Based on that, there is some easy, general purpose guidance to be had, but not much. Single purpose tools that offer to classify and analyze documents will give reliable and repeatable results. It’s useful to know whether some source file is like another. It’s useful to know the ways in which they differ. It’s useful to have semantically aware search and suggestions. I wish we had more tools in this vein. I wish we had detectors for duplicated behavior, the same way we have them for duplicated text. I wish we could rate code as to whether it’s functional vs declarative vs imperative. Or whether it’s actually self-documenting, as we like to tell ourselves. Transformer-driven text generators do something very much like those kinds of classification. But the output isn’t a score or a confidence interval, it’s a likely continuation of the text. That means we can’t use them to do the kind of second and third order analysis that we would assume.
Despite that limitation, the marketing and the default behavior of these chatbots is to skip straight to the end and have it produce─whole cloth─text resembling the higher order analysis. That's a problem. That result can't be trusted, but verifying the result is more work than doing the analysis in the first place. That's exhausting, and people can't sustain vigilant critical skepticism against what feels like a zip bomb targeting human attention. Even less so when the output is something they want.

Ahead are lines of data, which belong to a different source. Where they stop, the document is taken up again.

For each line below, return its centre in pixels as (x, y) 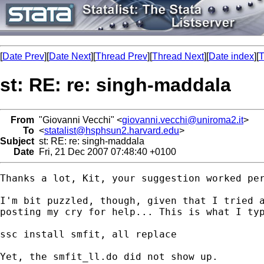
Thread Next (178, 56)
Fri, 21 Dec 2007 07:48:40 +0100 (105, 151)
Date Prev (23, 56)
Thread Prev (121, 56)
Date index (231, 56)
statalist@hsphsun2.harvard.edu (112, 130)
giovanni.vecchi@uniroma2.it (183, 120)
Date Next (70, 56)
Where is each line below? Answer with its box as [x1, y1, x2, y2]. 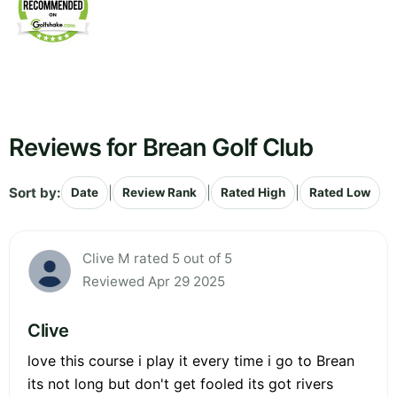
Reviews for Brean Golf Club [9, 133, 314, 163]
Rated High [221, 185, 285, 200]
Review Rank [122, 185, 197, 200]
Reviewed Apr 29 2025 [82, 273, 225, 291]
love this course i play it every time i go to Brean [27, 352, 354, 370]
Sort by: [9, 183, 61, 201]
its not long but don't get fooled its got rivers [27, 375, 333, 393]
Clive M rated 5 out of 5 [82, 250, 232, 268]
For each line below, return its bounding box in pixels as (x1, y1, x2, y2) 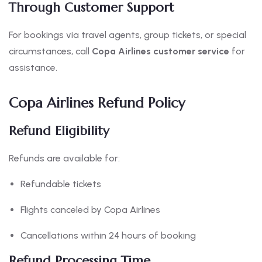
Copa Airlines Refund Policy (9, 94, 185, 112)
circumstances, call (9, 46, 92, 57)
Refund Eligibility (9, 123, 109, 139)
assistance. (9, 62, 57, 74)
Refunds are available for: (9, 153, 120, 164)
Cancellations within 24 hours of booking (20, 230, 196, 242)
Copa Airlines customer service (92, 46, 229, 57)
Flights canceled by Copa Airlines (20, 204, 160, 216)
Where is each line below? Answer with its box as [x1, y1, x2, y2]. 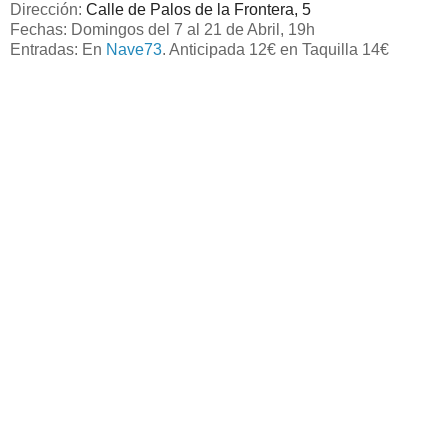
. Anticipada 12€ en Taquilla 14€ [162, 40, 389, 58]
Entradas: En [10, 40, 106, 58]
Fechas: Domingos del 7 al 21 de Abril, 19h [10, 20, 315, 38]
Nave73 [106, 40, 162, 58]
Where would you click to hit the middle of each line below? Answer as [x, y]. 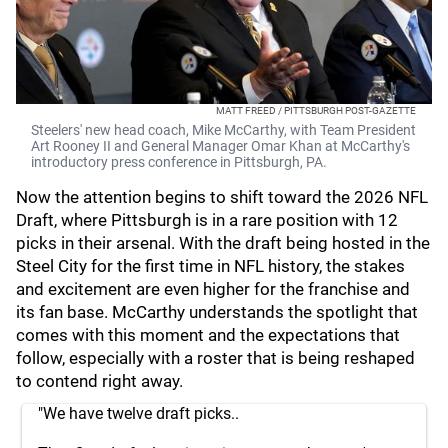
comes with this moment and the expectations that [208, 335]
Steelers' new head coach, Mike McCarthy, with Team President [223, 130]
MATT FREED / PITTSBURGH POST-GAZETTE [316, 110]
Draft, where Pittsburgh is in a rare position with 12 [207, 220]
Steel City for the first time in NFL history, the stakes [210, 266]
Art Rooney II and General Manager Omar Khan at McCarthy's [220, 146]
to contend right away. [99, 381]
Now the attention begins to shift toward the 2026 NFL [222, 197]
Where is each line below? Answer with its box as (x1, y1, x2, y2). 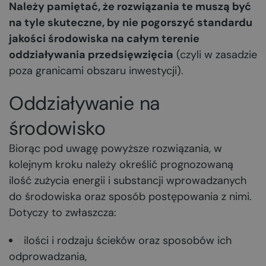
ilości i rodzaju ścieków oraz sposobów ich (24, 233, 232, 248)
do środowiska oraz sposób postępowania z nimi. (9, 189, 252, 204)
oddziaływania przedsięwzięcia (9, 47, 173, 62)
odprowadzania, (9, 249, 87, 264)
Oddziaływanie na (9, 91, 160, 116)
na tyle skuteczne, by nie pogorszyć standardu (9, 15, 252, 30)
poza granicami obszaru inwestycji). (9, 64, 183, 78)
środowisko (9, 116, 106, 141)
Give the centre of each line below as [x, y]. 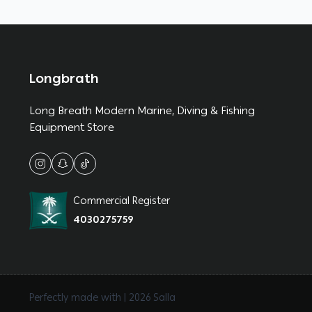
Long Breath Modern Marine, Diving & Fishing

There’s some irony that the tremendous scale of those transformer models makes them less trustworthy. Massive general purpose models include factors that represent correlations ranging from rhyming to sarcasm to object-orientedness and beyond. Single-purpose models would have clearer boundaries. A model that was built to operate on source code, using a token vocabulary based on nodes in an abstract syntax tree rather than natural language n-grams would be radically different. That single purpose syntax tree based model would be unable to get distracted by those natural language vectors which would be irrelevant to producing or analyzing source code. It would also be capable of failing to respond to a prompt. That may sound like a bad thing, but in conventional software it would be the difference between a clear error message and undefined behavior. This would clearly delineate appropriate uses for that tool. Some of what we’re all doing is feeling out the boundaries of where AI behavior becomes too undefined to be useful. It’s probably a good idea to consciously recognize that’s what we’re doing. And, where possible, we should seek out products that make this boundary explicit.